あたしの周りには無数の屍がよこたわっている。全てあたしが殺った。
自分の体を血で赤く染まるまで…
でも、まだ足りない。あたしはこの戦いに於いて恐れられて、英雄に数えられている。
だけど、こんなもんじゃあまだ大切な物なんて護れない。
この攘夷戦争で大切な物を見つけた。
あたしの護りたい物だ。
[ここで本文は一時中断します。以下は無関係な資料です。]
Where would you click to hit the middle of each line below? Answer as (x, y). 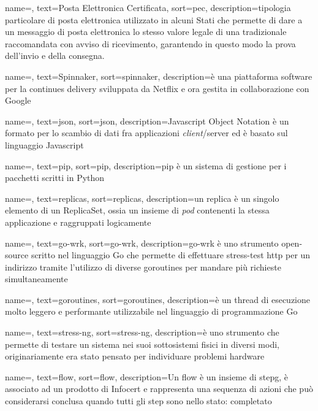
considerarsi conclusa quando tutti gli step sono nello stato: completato (138, 401)
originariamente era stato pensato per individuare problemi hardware (135, 356)
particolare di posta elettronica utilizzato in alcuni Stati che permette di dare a (154, 19)
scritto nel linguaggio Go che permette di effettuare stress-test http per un (171, 255)
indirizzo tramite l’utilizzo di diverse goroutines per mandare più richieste (143, 267)
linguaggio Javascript (44, 144)
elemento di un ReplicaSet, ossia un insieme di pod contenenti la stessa (137, 210)
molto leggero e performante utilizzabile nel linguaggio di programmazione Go (151, 311)
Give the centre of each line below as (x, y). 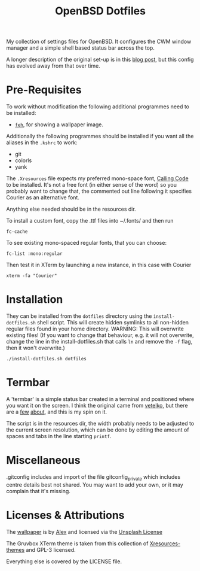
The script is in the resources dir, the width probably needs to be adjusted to (100, 423)
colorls (23, 160)
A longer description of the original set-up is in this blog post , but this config (100, 60)
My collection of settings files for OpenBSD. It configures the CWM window (99, 42)
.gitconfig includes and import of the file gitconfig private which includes (93, 477)
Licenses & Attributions (65, 515)
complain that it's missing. (38, 491)
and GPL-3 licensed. (51, 549)
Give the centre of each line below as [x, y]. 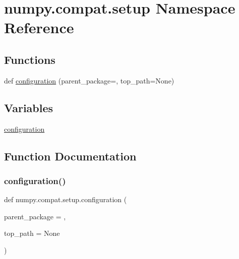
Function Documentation [70, 156]
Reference [39, 27]
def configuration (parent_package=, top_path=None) [89, 80]
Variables [29, 107]
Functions [30, 59]
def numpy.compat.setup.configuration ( [66, 199]
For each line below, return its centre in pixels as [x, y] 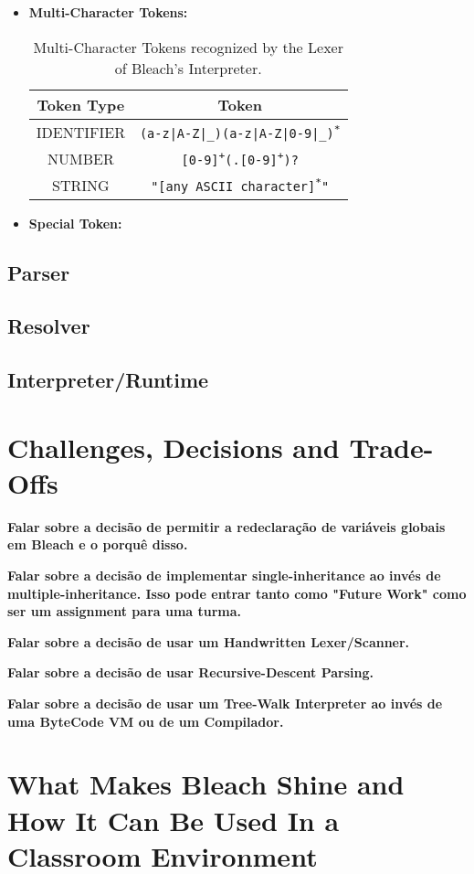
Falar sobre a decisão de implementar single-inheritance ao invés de [224, 576]
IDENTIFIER [80, 132]
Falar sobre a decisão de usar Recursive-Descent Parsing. [191, 672]
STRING [81, 185]
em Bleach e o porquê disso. [98, 544]
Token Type [81, 104]
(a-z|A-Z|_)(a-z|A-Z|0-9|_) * [240, 132]
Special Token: [75, 223]
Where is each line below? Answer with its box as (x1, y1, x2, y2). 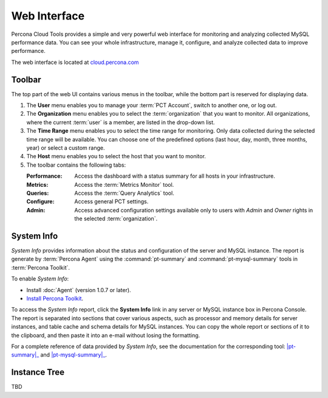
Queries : (26, 189, 49, 197)
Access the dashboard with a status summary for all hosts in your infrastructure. (74, 172, 276, 180)
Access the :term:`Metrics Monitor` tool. (74, 181, 174, 188)
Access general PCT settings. (74, 198, 149, 205)
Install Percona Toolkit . (26, 295, 84, 302)
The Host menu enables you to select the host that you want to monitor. (26, 153, 207, 160)
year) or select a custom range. (26, 144, 105, 152)
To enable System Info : (11, 275, 69, 282)
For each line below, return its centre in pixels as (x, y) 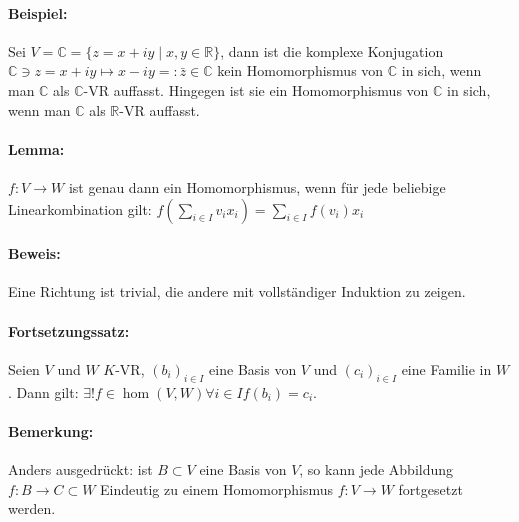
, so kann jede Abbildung (376, 468)
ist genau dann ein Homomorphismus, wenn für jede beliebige (257, 186)
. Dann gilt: (43, 391)
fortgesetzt (430, 488)
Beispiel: (38, 12)
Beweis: (34, 253)
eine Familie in (446, 368)
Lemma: (36, 148)
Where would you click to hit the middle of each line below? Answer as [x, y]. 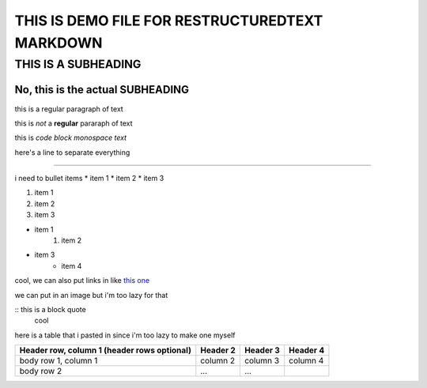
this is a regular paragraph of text [69, 109]
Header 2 [218, 350]
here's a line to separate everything [72, 152]
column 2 [218, 361]
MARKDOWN [59, 43]
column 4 [306, 361]
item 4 [72, 266]
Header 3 [262, 350]
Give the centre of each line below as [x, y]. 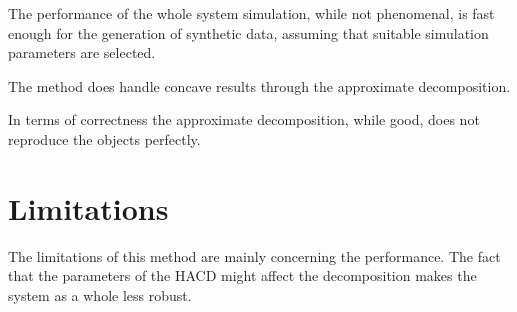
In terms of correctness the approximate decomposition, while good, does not [244, 119]
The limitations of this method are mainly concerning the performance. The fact [254, 255]
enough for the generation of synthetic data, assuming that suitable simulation [248, 32]
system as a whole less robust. [100, 294]
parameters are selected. [82, 52]
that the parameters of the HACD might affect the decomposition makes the [242, 275]
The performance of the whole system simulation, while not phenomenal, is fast [251, 13]
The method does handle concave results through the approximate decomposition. [259, 85]

それはあたしなんかが護らなくてもすごく強い…
でも、失いたくない。
この戦場下で何が起きるか分からないから。
失う苦しみはもう沢山だ。
あたしの隊は自分を残して全滅だった。
仲間を殺した残りの天人はあたしが全て殺した。
事実上周りに誰一人居ない状態だった。
「早く…皆の所に戻らないと」
あたしが屍を乗り越えて帰ろうとした時だった。
‘ポツッ,
曇天の空から雨が降ってきた。
「ツッ」
抑えていた感情が一気に外に出て、大量の雫があたしの頬をつたう。
「空も泣いてるの?」
激しい雨があたしに付いた返り血を洗い流す。
なんでこんな想いをしなくちゃいけないの?
神様は意地悪だ。何にもしてくれないんだもの。